**PROVIDED DATA**

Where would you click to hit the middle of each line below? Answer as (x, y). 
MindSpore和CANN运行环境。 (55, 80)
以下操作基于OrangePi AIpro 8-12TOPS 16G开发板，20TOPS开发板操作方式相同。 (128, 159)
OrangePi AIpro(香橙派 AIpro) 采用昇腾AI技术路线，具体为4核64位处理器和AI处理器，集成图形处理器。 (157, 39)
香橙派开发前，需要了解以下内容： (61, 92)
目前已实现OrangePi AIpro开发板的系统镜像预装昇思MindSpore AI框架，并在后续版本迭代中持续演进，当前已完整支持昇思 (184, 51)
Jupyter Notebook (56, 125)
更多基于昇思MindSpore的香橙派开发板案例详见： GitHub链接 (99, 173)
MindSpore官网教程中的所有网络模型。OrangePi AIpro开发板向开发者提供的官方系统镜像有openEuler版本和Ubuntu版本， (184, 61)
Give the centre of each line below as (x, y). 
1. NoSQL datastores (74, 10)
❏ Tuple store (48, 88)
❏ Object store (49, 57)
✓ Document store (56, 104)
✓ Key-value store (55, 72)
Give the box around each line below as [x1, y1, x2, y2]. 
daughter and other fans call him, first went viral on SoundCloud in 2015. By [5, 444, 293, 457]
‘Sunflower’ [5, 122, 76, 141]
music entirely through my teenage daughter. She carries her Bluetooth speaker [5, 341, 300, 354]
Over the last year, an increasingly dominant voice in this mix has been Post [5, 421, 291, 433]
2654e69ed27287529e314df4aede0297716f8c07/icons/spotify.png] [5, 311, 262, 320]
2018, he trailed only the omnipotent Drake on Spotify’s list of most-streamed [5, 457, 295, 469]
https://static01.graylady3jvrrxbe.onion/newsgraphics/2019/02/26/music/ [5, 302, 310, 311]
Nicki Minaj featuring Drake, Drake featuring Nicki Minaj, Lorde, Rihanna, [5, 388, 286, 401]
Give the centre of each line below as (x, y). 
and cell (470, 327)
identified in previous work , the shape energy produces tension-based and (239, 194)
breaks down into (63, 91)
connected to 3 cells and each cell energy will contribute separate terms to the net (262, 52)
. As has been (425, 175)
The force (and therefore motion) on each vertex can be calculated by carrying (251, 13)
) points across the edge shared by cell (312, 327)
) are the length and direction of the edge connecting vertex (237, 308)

**TASK DIRECTIONS**
Can you give every line above again, exactly as written?

**ANSWER SECTION**
Where would you click to hit the middle of each line below? Answer as (x, y). 
MindSpore和CANN运行环境。 (55, 80)
以下操作基于OrangePi AIpro 8-12TOPS 16G开发板，20TOPS开发板操作方式相同。 (128, 159)
OrangePi AIpro(香橙派 AIpro) 采用昇腾AI技术路线，具体为4核64位处理器和AI处理器，集成图形处理器。 (157, 39)
香橙派开发前，需要了解以下内容： (61, 92)
目前已实现OrangePi AIpro开发板的系统镜像预装昇思MindSpore AI框架，并在后续版本迭代中持续演进，当前已完整支持昇思 (184, 51)
Jupyter Notebook (56, 125)
更多基于昇思MindSpore的香橙派开发板案例详见： GitHub链接 (99, 173)
MindSpore官网教程中的所有网络模型。OrangePi AIpro开发板向开发者提供的官方系统镜像有openEuler版本和Ubuntu版本， (184, 61)
Give the centre of each line below as (x, y). 
1. NoSQL datastores (74, 10)
❏ Tuple store (48, 88)
❏ Object store (49, 57)
✓ Document store (56, 104)
✓ Key-value store (55, 72)
Give the box around each line below as [x1, y1, x2, y2]. 
daughter and other fans call him, first went viral on SoundCloud in 2015. By [5, 444, 293, 457]
‘Sunflower’ [5, 122, 76, 141]
music entirely through my teenage daughter. She carries her Bluetooth speaker [5, 341, 300, 354]
Over the last year, an increasingly dominant voice in this mix has been Post [5, 421, 291, 433]
2654e69ed27287529e314df4aede0297716f8c07/icons/spotify.png] [5, 311, 262, 320]
2018, he trailed only the omnipotent Drake on Spotify’s list of most-streamed [5, 457, 295, 469]
https://static01.graylady3jvrrxbe.onion/newsgraphics/2019/02/26/music/ [5, 302, 310, 311]
Nicki Minaj featuring Drake, Drake featuring Nicki Minaj, Lorde, Rihanna, [5, 388, 286, 401]
Give the centre of each line below as (x, y). 
and cell (470, 327)
identified in previous work , the shape energy produces tension-based and (239, 194)
breaks down into (63, 91)
connected to 3 cells and each cell energy will contribute separate terms to the net (262, 52)
. As has been (425, 175)
The force (and therefore motion) on each vertex can be calculated by carrying (251, 13)
) points across the edge shared by cell (312, 327)
) are the length and direction of the edge connecting vertex (237, 308)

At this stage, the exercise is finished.